### EXERCISE PROMPT
Among the entries below, how many lines include the word "Case"? Reply with only the number.

### MATERIAL TO PROCESS
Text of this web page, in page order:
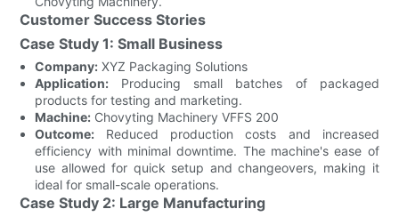
Customer Success Stories
Case Study 1: Small Business
Company: XYZ Packaging Solutions
Application: Producing small batches of packaged
products for testing and marketing.
Machine: Chovyting Machinery VFFS 200
Outcome: Reduced production costs and increased
efficiency with minimal downtime. The machine's ease of
use allowed for quick setup and changeovers, making it
ideal for small-scale operations.
Case Study 2: Large Manufacturing

### WRITTEN SOLUTION
2